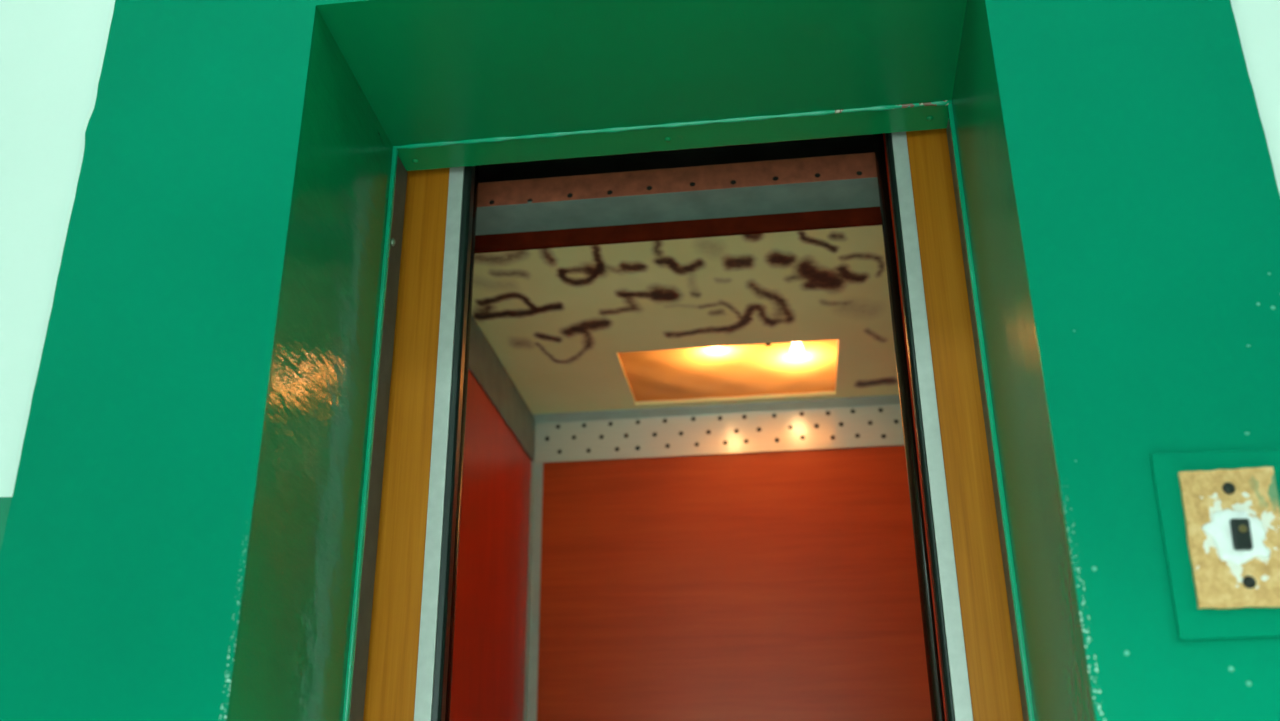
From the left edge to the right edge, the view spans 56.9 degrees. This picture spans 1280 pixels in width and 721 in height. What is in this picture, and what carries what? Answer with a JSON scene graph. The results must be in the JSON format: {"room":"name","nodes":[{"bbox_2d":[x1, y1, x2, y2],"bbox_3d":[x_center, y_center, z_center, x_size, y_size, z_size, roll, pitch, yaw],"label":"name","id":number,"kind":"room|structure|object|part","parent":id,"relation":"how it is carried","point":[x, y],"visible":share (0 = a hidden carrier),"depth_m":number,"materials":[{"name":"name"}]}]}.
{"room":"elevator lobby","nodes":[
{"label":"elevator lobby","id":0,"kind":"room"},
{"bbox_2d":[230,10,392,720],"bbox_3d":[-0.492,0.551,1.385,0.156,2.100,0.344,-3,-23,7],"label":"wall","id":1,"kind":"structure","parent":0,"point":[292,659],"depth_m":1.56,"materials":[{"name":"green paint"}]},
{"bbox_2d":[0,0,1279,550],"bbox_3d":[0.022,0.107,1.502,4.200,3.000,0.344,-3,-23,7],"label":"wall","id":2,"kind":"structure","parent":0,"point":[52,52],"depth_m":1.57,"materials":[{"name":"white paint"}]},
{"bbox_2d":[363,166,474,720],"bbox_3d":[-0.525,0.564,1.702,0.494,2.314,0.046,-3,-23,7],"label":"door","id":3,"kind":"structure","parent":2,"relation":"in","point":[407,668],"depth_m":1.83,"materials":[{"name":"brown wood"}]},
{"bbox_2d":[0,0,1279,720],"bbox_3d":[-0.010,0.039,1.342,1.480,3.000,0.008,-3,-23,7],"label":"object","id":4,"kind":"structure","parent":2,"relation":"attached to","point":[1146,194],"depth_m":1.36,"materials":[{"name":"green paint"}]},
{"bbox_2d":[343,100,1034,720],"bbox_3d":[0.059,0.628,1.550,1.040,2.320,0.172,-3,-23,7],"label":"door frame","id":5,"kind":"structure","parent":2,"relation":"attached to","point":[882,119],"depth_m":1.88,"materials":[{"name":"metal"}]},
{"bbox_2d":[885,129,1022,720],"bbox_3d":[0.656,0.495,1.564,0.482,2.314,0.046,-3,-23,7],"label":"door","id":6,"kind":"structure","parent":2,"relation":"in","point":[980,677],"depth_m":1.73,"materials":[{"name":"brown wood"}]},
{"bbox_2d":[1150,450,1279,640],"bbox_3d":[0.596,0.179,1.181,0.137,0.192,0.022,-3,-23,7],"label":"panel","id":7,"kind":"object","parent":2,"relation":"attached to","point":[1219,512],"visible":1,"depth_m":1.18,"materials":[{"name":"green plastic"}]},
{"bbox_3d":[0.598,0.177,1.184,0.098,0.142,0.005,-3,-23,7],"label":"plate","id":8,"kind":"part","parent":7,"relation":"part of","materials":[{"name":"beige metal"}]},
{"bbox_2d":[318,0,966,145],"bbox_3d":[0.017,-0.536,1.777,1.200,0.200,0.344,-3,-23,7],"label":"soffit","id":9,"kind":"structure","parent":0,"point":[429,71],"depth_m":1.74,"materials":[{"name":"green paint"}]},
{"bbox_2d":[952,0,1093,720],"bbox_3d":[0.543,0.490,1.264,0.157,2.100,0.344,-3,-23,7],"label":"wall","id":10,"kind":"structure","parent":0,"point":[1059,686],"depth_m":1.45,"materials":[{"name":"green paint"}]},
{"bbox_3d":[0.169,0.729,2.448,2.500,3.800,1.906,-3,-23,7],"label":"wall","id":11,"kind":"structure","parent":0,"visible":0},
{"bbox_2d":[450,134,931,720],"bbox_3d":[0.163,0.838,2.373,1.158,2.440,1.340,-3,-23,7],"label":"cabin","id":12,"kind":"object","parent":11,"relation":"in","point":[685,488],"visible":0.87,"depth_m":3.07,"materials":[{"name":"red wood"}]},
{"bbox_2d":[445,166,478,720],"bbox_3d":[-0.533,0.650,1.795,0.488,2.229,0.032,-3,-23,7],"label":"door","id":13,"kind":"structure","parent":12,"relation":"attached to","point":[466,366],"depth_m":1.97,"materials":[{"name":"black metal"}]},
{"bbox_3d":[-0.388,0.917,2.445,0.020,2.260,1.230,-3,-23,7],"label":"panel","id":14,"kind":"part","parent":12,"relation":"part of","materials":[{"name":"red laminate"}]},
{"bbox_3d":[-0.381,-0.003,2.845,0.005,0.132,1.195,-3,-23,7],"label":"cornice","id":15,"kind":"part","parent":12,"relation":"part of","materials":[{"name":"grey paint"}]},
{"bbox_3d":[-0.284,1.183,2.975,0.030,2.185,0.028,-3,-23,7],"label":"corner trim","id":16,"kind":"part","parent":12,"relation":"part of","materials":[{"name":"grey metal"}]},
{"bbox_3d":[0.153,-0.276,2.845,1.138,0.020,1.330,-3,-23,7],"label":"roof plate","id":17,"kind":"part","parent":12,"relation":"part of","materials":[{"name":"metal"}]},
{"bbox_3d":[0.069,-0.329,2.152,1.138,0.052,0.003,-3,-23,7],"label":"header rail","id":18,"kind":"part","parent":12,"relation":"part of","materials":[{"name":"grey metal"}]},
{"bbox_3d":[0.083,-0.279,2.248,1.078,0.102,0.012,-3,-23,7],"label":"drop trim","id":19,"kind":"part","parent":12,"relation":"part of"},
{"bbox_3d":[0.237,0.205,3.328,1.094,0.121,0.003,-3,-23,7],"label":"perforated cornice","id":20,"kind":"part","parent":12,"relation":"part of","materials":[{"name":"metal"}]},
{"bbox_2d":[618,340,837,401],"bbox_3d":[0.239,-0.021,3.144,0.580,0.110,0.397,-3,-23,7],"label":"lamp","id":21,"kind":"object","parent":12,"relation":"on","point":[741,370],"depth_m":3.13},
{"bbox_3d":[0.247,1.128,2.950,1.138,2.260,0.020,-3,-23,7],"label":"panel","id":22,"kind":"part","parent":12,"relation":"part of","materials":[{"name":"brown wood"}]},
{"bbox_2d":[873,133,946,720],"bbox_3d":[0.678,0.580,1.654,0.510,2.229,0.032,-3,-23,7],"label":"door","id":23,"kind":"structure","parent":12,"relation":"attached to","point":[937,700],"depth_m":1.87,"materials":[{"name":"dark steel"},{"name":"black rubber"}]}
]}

────────────────────

### [About this task]
Set down the material above exactly. Skip any picture.

### [Exercise answer]
From the left edge to the right edge, the view spans 56.9 degrees. This picture spans 1280 pixels in width and 721 in height. What is in this picture, and what carries what? Answer with a JSON scene graph. The results must be in the JSON format: {"room":"name","nodes":[{"bbox_2d":[x1, y1, x2, y2],"bbox_3d":[x_center, y_center, z_center, x_size, y_size, z_size, roll, pitch, yaw],"label":"name","id":number,"kind":"room|structure|object|part","parent":id,"relation":"how it is carried","point":[x, y],"visible":share (0 = a hidden carrier),"depth_m":number,"materials":[{"name":"name"}]}]}.
{"room":"elevator lobby","nodes":[
{"label":"elevator lobby","id":0,"kind":"room"},
{"bbox_2d":[230,10,392,720],"bbox_3d":[-0.492,0.551,1.385,0.156,2.100,0.344,-3,-23,7],"label":"wall","id":1,"kind":"structure","parent":0,"point":[292,659],"depth_m":1.56,"materials":[{"name":"green paint"}]},
{"bbox_2d":[0,0,1279,550],"bbox_3d":[0.022,0.107,1.502,4.200,3.000,0.344,-3,-23,7],"label":"wall","id":2,"kind":"structure","parent":0,"point":[52,52],"depth_m":1.57,"materials":[{"name":"white paint"}]},
{"bbox_2d":[363,166,474,720],"bbox_3d":[-0.525,0.564,1.702,0.494,2.314,0.046,-3,-23,7],"label":"door","id":3,"kind":"structure","parent":2,"relation":"in","point":[407,668],"depth_m":1.83,"materials":[{"name":"brown wood"}]},
{"bbox_2d":[0,0,1279,720],"bbox_3d":[-0.010,0.039,1.342,1.480,3.000,0.008,-3,-23,7],"label":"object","id":4,"kind":"structure","parent":2,"relation":"attached to","point":[1146,194],"depth_m":1.36,"materials":[{"name":"green paint"}]},
{"bbox_2d":[343,100,1034,720],"bbox_3d":[0.059,0.628,1.550,1.040,2.320,0.172,-3,-23,7],"label":"door frame","id":5,"kind":"structure","parent":2,"relation":"attached to","point":[882,119],"depth_m":1.88,"materials":[{"name":"metal"}]},
{"bbox_2d":[885,129,1022,720],"bbox_3d":[0.656,0.495,1.564,0.482,2.314,0.046,-3,-23,7],"label":"door","id":6,"kind":"structure","parent":2,"relation":"in","point":[980,677],"depth_m":1.73,"materials":[{"name":"brown wood"}]},
{"bbox_2d":[1150,450,1279,640],"bbox_3d":[0.596,0.179,1.181,0.137,0.192,0.022,-3,-23,7],"label":"panel","id":7,"kind":"object","parent":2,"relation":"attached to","point":[1219,512],"visible":1,"depth_m":1.18,"materials":[{"name":"green plastic"}]},
{"bbox_3d":[0.598,0.177,1.184,0.098,0.142,0.005,-3,-23,7],"label":"plate","id":8,"kind":"part","parent":7,"relation":"part of","materials":[{"name":"beige metal"}]},
{"bbox_2d":[318,0,966,145],"bbox_3d":[0.017,-0.536,1.777,1.200,0.200,0.344,-3,-23,7],"label":"soffit","id":9,"kind":"structure","parent":0,"point":[429,71],"depth_m":1.74,"materials":[{"name":"green paint"}]},
{"bbox_2d":[952,0,1093,720],"bbox_3d":[0.543,0.490,1.264,0.157,2.100,0.344,-3,-23,7],"label":"wall","id":10,"kind":"structure","parent":0,"point":[1059,686],"depth_m":1.45,"materials":[{"name":"green paint"}]},
{"bbox_3d":[0.169,0.729,2.448,2.500,3.800,1.906,-3,-23,7],"label":"wall","id":11,"kind":"structure","parent":0,"visible":0},
{"bbox_2d":[450,134,931,720],"bbox_3d":[0.163,0.838,2.373,1.158,2.440,1.340,-3,-23,7],"label":"cabin","id":12,"kind":"object","parent":11,"relation":"in","point":[685,488],"visible":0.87,"depth_m":3.07,"materials":[{"name":"red wood"}]},
{"bbox_2d":[445,166,478,720],"bbox_3d":[-0.533,0.650,1.795,0.488,2.229,0.032,-3,-23,7],"label":"door","id":13,"kind":"structure","parent":12,"relation":"attached to","point":[466,366],"depth_m":1.97,"materials":[{"name":"black metal"}]},
{"bbox_3d":[-0.388,0.917,2.445,0.020,2.260,1.230,-3,-23,7],"label":"panel","id":14,"kind":"part","parent":12,"relation":"part of","materials":[{"name":"red laminate"}]},
{"bbox_3d":[-0.381,-0.003,2.845,0.005,0.132,1.195,-3,-23,7],"label":"cornice","id":15,"kind":"part","parent":12,"relation":"part of","materials":[{"name":"grey paint"}]},
{"bbox_3d":[-0.284,1.183,2.975,0.030,2.185,0.028,-3,-23,7],"label":"corner trim","id":16,"kind":"part","parent":12,"relation":"part of","materials":[{"name":"grey metal"}]},
{"bbox_3d":[0.153,-0.276,2.845,1.138,0.020,1.330,-3,-23,7],"label":"roof plate","id":17,"kind":"part","parent":12,"relation":"part of","materials":[{"name":"metal"}]},
{"bbox_3d":[0.069,-0.329,2.152,1.138,0.052,0.003,-3,-23,7],"label":"header rail","id":18,"kind":"part","parent":12,"relation":"part of","materials":[{"name":"grey metal"}]},
{"bbox_3d":[0.083,-0.279,2.248,1.078,0.102,0.012,-3,-23,7],"label":"drop trim","id":19,"kind":"part","parent":12,"relation":"part of"},
{"bbox_3d":[0.237,0.205,3.328,1.094,0.121,0.003,-3,-23,7],"label":"perforated cornice","id":20,"kind":"part","parent":12,"relation":"part of","materials":[{"name":"metal"}]},
{"bbox_2d":[618,340,837,401],"bbox_3d":[0.239,-0.021,3.144,0.580,0.110,0.397,-3,-23,7],"label":"lamp","id":21,"kind":"object","parent":12,"relation":"on","point":[741,370],"depth_m":3.13},
{"bbox_3d":[0.247,1.128,2.950,1.138,2.260,0.020,-3,-23,7],"label":"panel","id":22,"kind":"part","parent":12,"relation":"part of","materials":[{"name":"brown wood"}]},
{"bbox_2d":[873,133,946,720],"bbox_3d":[0.678,0.580,1.654,0.510,2.229,0.032,-3,-23,7],"label":"door","id":23,"kind":"structure","parent":12,"relation":"attached to","point":[937,700],"depth_m":1.87,"materials":[{"name":"dark steel"},{"name":"black rubber"}]}
]}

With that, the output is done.